11. The method of claim 10, wherein the language model:

determines as a first one of the constraints a subset of the reachable literals that conjunctively must hold to satisfy the robotic goal described by the natural language prompt, and

determines as a second one of the constraints a partial plan comprised of a subset of the reachable actions that achieve the robotic goal described by the natural language prompt.
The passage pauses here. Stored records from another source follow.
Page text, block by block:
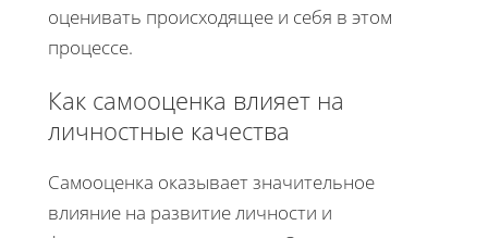
оценивать происходящее и себя в этом
процессе.
Как самооценка влияет на
личностные качества
Самооценка оказывает значительное
влияние на развитие личности и
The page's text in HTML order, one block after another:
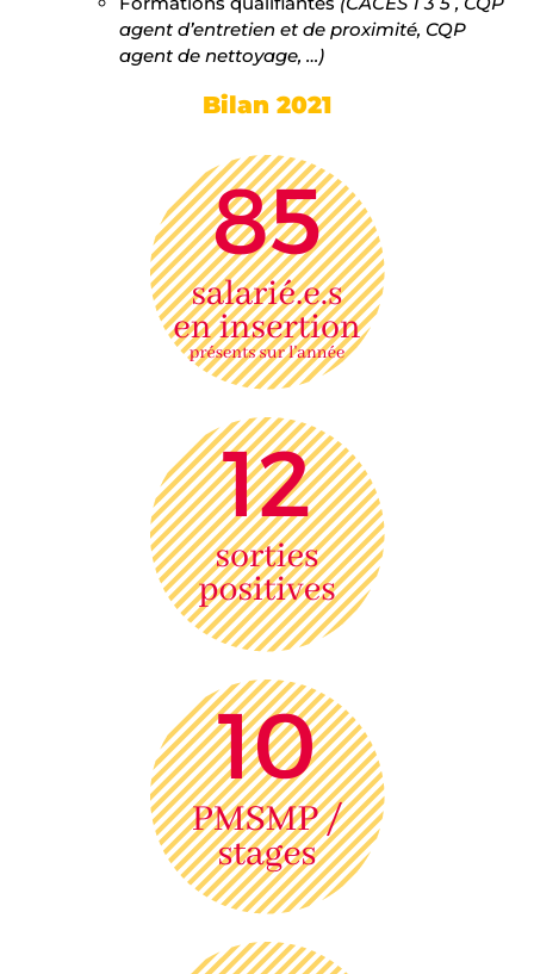
agent d’entretien et de proximité, CQP
agent de nettoyage, …)
Bilan 2021
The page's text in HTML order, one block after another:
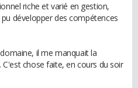
riche et varié en gestion,
développer des compétences
il me manquait la
chose faite, en cours du soir
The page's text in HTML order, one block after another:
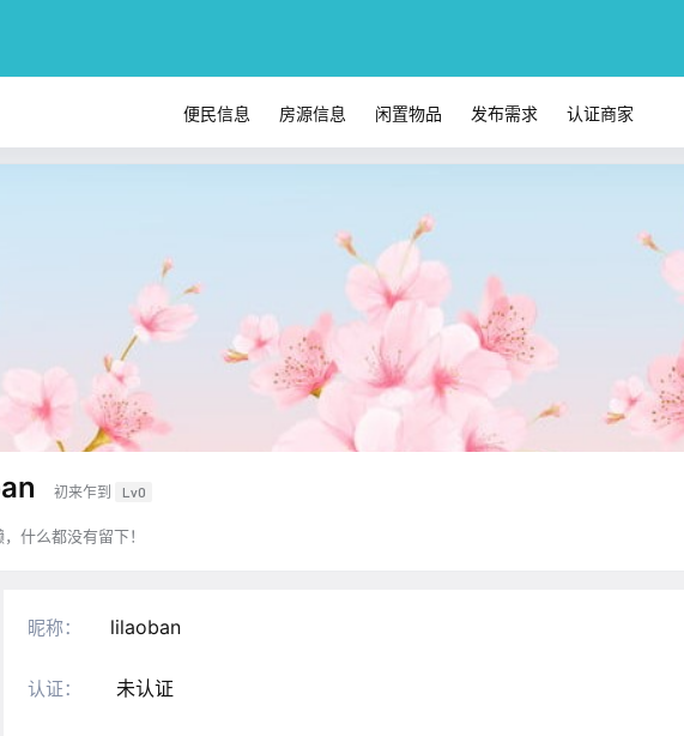
便民信息 房源信息 闲置物品 发布需求 认证商家
初来乍到 Lv0
什么都没有留下！
昵称： lilaoban
认证： 未认证
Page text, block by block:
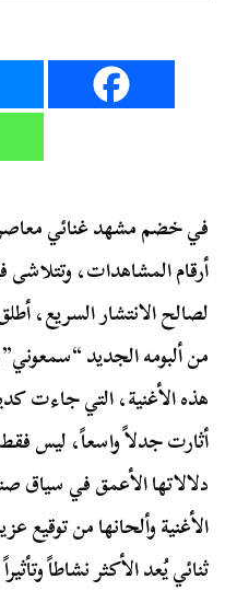
في خضم مشهد غنائي
أرقام المشاهدات، وتتلاشى
لصالح الانتشار السريع،
من ألبومه الجديد
هذه الأغنية، التي جاءت
أثارت جدلاً واسعاً، ليس
دلالاتها الأعمق في سياق
الأغنية وألحانها من توقيع
ثنائي يُعد الأكثر نشاطاً
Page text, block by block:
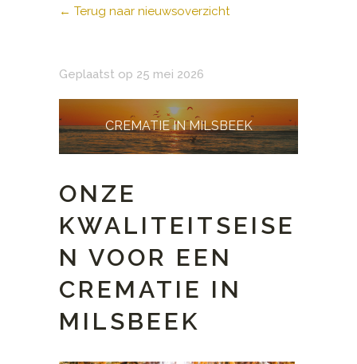
← Terug naar nieuwsoverzicht
Geplaatst op 25 mei 2026
CREMATIE IN MILSBEEK
ONZE
KWALITEITSEISE
N VOOR EEN
CREMATIE IN
MILSBEEK
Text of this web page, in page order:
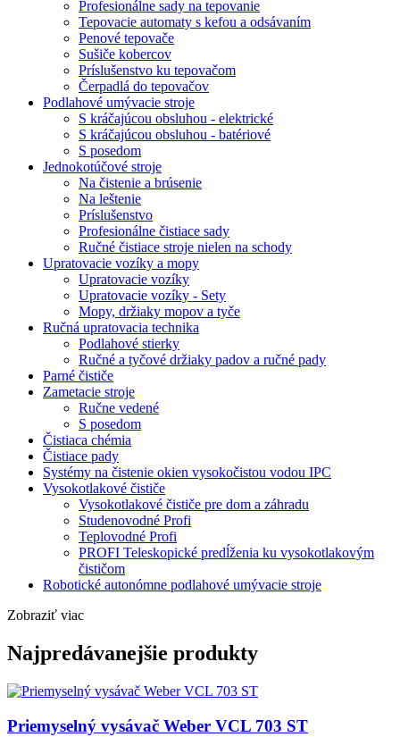
Profesionálne sady na tepovanie
Tepovacie automaty s kefou a odsávaním
Penové tepovače
Sušiče kobercov
Príslušenstvo ku tepovačom
Čerpadlá do tepovačov
Podlahové umývacie stroje
S kráčajúcou obsluhou - elektrické
S kráčajúcou obsluhou - batériové
S posedom
Jednokotúčové stroje
Na čistenie a brúsenie
Na leštenie
Príslušenstvo
Profesionálne čistiace sady
Ručné čistiace stroje nielen na schody
Upratovacie vozíky a mopy
Upratovacie vozíky
Upratovacie vozíky - Sety
Mopy, držiaky mopov a tyče
Ručná upratovacia technika
Podlahové stierky
Ručné a tyčové držiaky padov a ručné pady
Parné čističe
Zametacie stroje
Ručne vedené
S posedom
Čistiaca chémia
Čistiace pady
Systémy na čistenie okien vysokočistou vodou IPC
Vysokotlakové čističe
Vysokotlakové čističe pre dom a záhradu
Studenovodné Profi
Teplovodné Profi
PROFI Teleskopické predĺženia ku vysokotlakovým
čističom
Robotické autonómne podlahové umývacie stroje
Zobraziť viac
Najpredávanejšie produkty
Priemyselný vysávač Weber VCL 703 ST
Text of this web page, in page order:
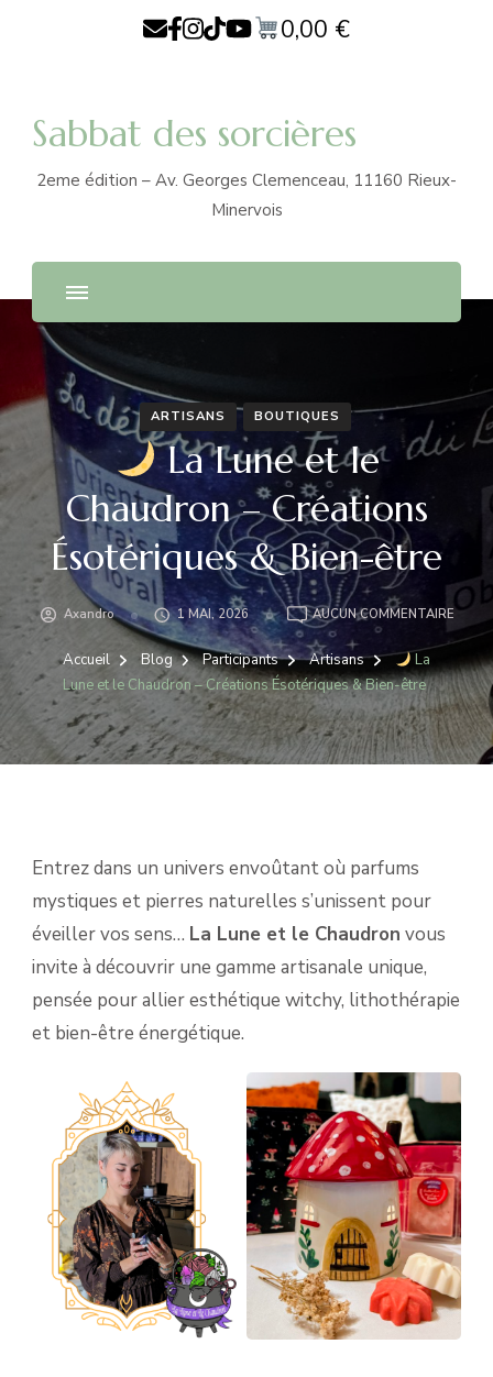
0,00 €
Sabbat des sorcières
2eme édition – Av. Georges Clemenceau, 11160 Rieux-
Minervois
ARTISANS BOUTIQUES
La Lune et le
Chaudron – Créations
Ésotériques & Bien-être
Axandro 1 MAI, 2026
AUCUN COMMENTAIRE
LA
LUNE
ET
LE
–
Accueil Blog Participants Artisans
La
Lune et le Chaudron – Créations Ésotériques & Bien-être
Entrez dans un univers envoûtant où parfums
mystiques et pierres naturelles s’unissent pour
éveiller vos sens… La Lune et le Chaudron vous
invite à découvrir une gamme artisanale unique,
pensée pour allier esthétique witchy, lithothérapie
et bien-être énergétique.
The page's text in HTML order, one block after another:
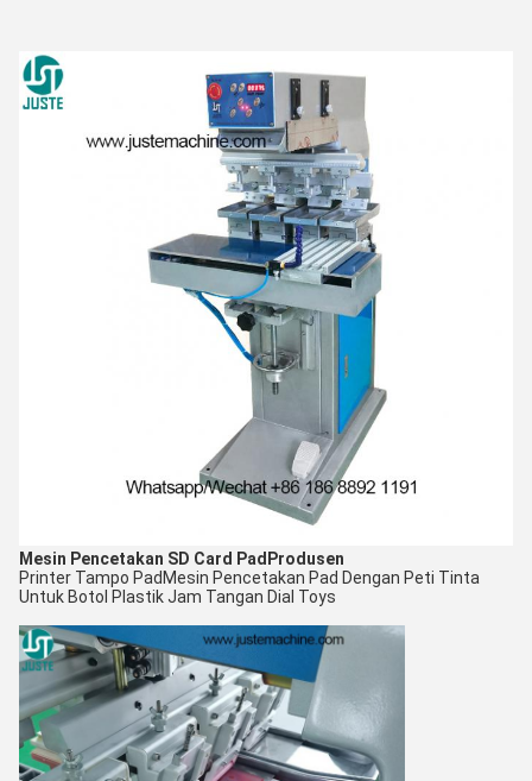
Mesin Pencetakan SD Card Pad Produsen
Printer Tampo Pad Mesin Pencetakan Pad Dengan Peti Tinta
Untuk Botol Plastik Jam Tangan Dial Toys
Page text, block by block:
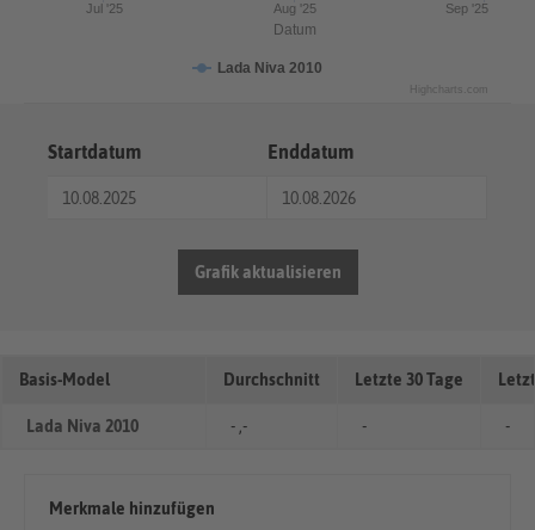
Datum
Lada Niva 2010
Jul '25 Aug '25 Sep '25
Highcharts.com
Startdatum Enddatum
Grafik aktualisieren
Basis-Model Durchschnitt Letzte 30 Tage
Lada Niva 2010 - ,- - -
Merkmale hinzufügen
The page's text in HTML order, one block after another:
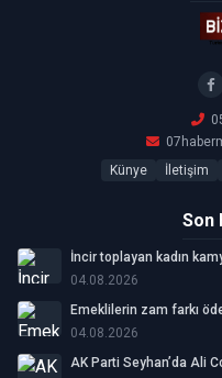
Künye
İletişim
Son
İncir toplayan kadın
04.08.2026
Emeklilerin zam farkı
04.08.2026
AK Parti Seyhan’da Ali
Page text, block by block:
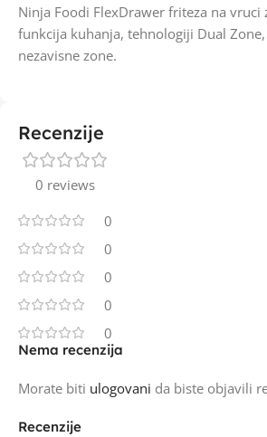
Ninja Foodi FlexDrawer friteza na vruci
funkcija kuhanja, tehnologiji Dual
nezavisne zone.
Recenzije
0 reviews
0
0
0
0
0
Recenzije
Nema recenzija
Morate biti ulogovani da biste objavili
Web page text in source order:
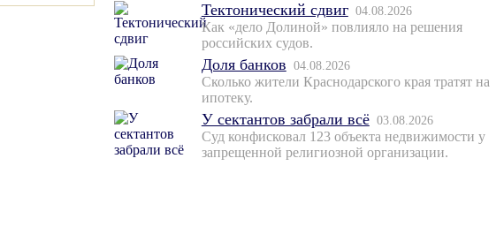
Тектонический сдвиг 04.08.2026
Как «дело Долиной» повлияло на решения
российских судов.
Доля банков 04.08.2026
Сколько жители Краснодарского края тратят на
ипотеку.
У сектантов забрали всё 03.08.2026
Суд конфисковал 123 объекта недвижимости у
запрещенной религиозной организации.
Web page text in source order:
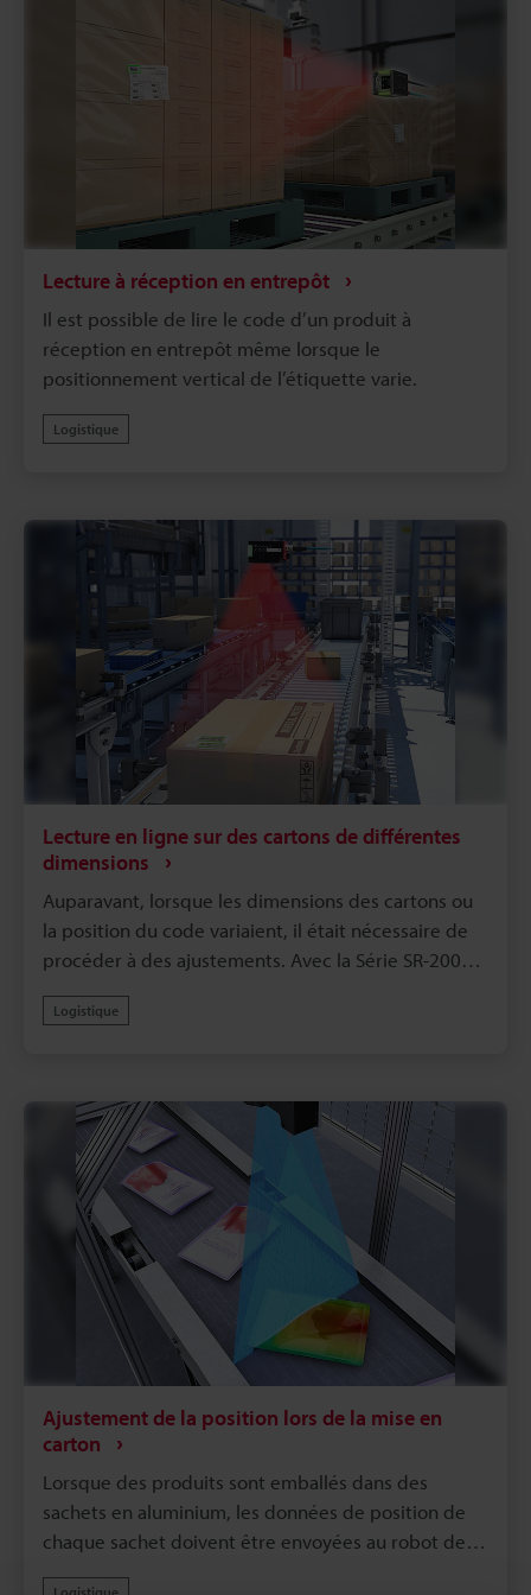
Lecture à réception en entrepôt
Il est possible de lire le code d’un produit à
réception en entrepôt même lorsque le
positionnement vertical de l’étiquette varie.
Logistique
Lecture en ligne sur des cartons de différentes
dimensions
Auparavant, lorsque les dimensions des cartons ou
la position du code variaient, il était nécessaire de
procéder à des ajustements. Avec la Série SR-2000,
champ de vision plus large facilite la lecture et la
n’est requise.
Logistique
Ajustement de la position lors de la mise en
carton
Lorsque des produits sont emballés dans des
sachets en aluminium, les données de position de
chaque sachet doivent être envoyées au robot de
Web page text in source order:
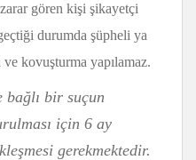
gören kişi şikayetçi
durumda şüpheli ya
ve kovuşturma yapılamaz.
bağlı bir suçun
için 6 ay
gerekmektedir.
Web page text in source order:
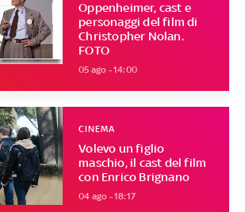
Oppenheimer, cast e
personaggi del film di
Christopher Nolan.
FOTO
05 ago - 14:00
Volevo un figlio
maschio, il cast del film
con Enrico Brignano
CINEMA
04 ago - 18:17
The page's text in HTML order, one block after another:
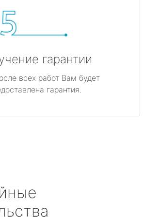
гарантии
всех работ Вам будет
гарантия.
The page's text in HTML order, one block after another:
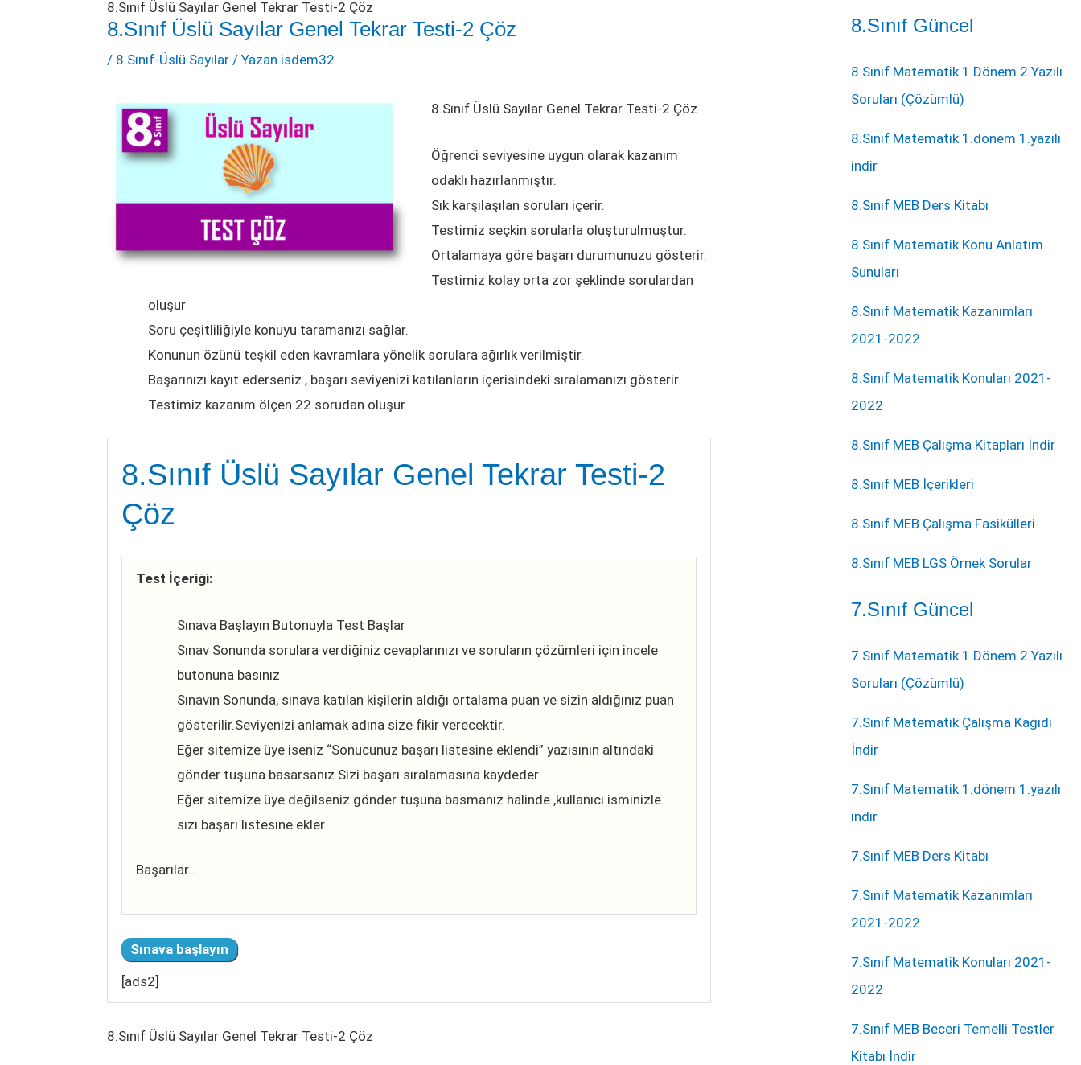
8.Sınıf Üslü Sayılar Genel Tekrar Testi-2 Çöz
8.Sınıf Üslü Sayılar Genel Tekrar Testi-2 Çöz
/ 8.Sınıf-Üslü Sayılar / Yazan isdem32
8.Sınıf Üslü Sayılar Genel Tekrar Testi-2 Çöz
Öğrenci seviyesine uygun olarak kazanım
odaklı hazırlanmıştır.
Sık karşılaşılan soruları içerir.
Testimiz seçkin sorularla oluşturulmuştur.
Ortalamaya göre başarı durumunuzu gösterir.
Testimiz kolay orta zor şeklinde sorulardan
oluşur
Soru çeşitliliğiyle konuyu taramanızı sağlar.
Konunun özünü teşkil eden kavramlara yönelik sorulara ağırlık verilmiştir.
Başarınızı kayıt ederseniz , başarı seviyenizi katılanların içerisindeki sıralamanızı gösterir
Testimiz kazanım ölçen 22 sorudan oluşur
8.Sınıf Üslü Sayılar Genel Tekrar Testi-2
Çöz
Test İçeriği:
Sınava Başlayın Butonuyla Test Başlar
Sınav Sonunda sorulara verdiğiniz cevaplarınızı ve soruların çözümleri için incele
butonuna basınız
Sınavın Sonunda, sınava katılan kişilerin aldığı ortalama puan ve sizin aldığınız puan
gösterilir.Seviyenizi anlamak adına size fikir verecektir.
Eğer sitemize üye iseniz “Sonucunuz başarı listesine eklendi” yazısının altındaki
gönder tuşuna basarsanız.Sizi başarı sıralamasına kaydeder.
Eğer sitemize üye değilseniz gönder tuşuna basmanız halinde ,kullanıcı isminizle
sizi başarı listesine ekler
Başarılar…
[ads2]
8.Sınıf Üslü Sayılar Genel Tekrar Testi-2 Çöz
8.Sınıf Güncel
8.Sınıf Matematik 1.Dönem 2.Yazılı
Soruları (Çözümlü)
8.Sınıf Matematik 1.dönem 1.yazılı
indir
8.Sınıf MEB Ders Kitabı
8.Sınıf Matematik Konu Anlatım
Sunuları
8.Sınıf Matematik Kazanımları
2021-2022
8.Sınıf Matematik Konuları 2021-
2022
8.Sınıf MEB Çalışma Kitapları İndir
8.Sınıf MEB İçerikleri
8.Sınıf MEB Çalışma Fasikülleri
8.Sınıf MEB LGS Örnek Sorular
7.Sınıf Güncel
7.Sınıf Matematik 1.Dönem 2.Yazılı
Soruları (Çözümlü)
7.Sınıf Matematik Çalışma Kağıdı
İndir
7.Sınıf Matematik 1.dönem 1.yazılı
indir
7.Sınıf MEB Ders Kitabı
7.Sınıf Matematik Kazanımları
2021-2022
7.Sınıf Matematik Konuları 2021-
2022
7.Sınıf MEB Beceri Temelli Testler
Kitabı İndir

12. The method of claim 11, wherein the TAMP system is constrained to generating a motion plan that includes the partial plan as a subsequence.

13. The method of claim 1, further comprising, at the device:

outputting the motion plan to a robotic system.

14. The method of claim 13, wherein outputting the motion plan to the robotic system causes the robotic system to move in accordance with the motion plan to achieve the robotic goal.

15. The method of claim 13, wherein the robotic system is a real-world robotic system.

16. The method of claim 15, wherein the real-world robotic system is a robotic arm.

17. The method of claim 15, wherein the real-world robotic system is an autonomous driving vehicle.

18. The method of claim 13, wherein the robotic system is a virtual robotic system.

19. The method of claim 18, wherein the robotic system is a character or other movable object in a video game.

20. The method of claim 1, further comprising, at the device:

iteratively reprompting the language model to refine the constraints.

21. The method of claim 20, wherein the language model is reprompted based on a function that tests over a set of sampled continuous variables of a domain of the constraints' parameters.

22. The method of claim 21, wherein the function is generated by the language model or by another language model.

23. A system, comprising:

a non-transitory memory storage comprising instructions; and

one or more processors in communication with the memory, wherein the one or more processors execute the instructions to:

process a natural language prompt describing a robotic goal, using a language model, to generate constraints for a task and motion planning (TAMP) system; and

generate a motion plan, by the TAMP system, that respects the constraints and achieves the robotic goal.

24. The system of claim 23, wherein the language model is one of a large language model (LLM) or a vision-language model (VLM), and wherein the constraints are generated in a vocabulary of the TAMP system.

25. The system of claim 23, wherein the constraints define goal conditions and a partial plan.

26. The system of claim 23, wherein the one or more processors further execute the instructions to:

output the motion plan to a robotic system to cause the robotic system to move in accordance with the motion plan to achieve the robotic goal.

27. A non-transitory computer-readable media storing computer instructions which when executed by one or more processors of a device cause the device to:

process a natural language prompt describing a robotic goal, using a language model, to generate constraints for a task and motion planning (TAMP) system; and

generate a motion plan, by the TAMP system, that respects the constraints and achieves the robotic goal.

28. The non-transitory computer-readable media of claim 27, wherein the language model is one of a large language model (LLM) or a vision-language model (VLM), and wherein the constraints are generated in a vocabulary of the TAMP system.

29. The non-transitory computer-readable media of claim 27, wherein the constraints define goal conditions and a partial plan.

30. The non-transitory computer-readable media of claim 27, wherein the device is further caused to:

output the motion plan to a robotic system to cause the robotic system to move in accordance with the motion plan to achieve the robotic goal.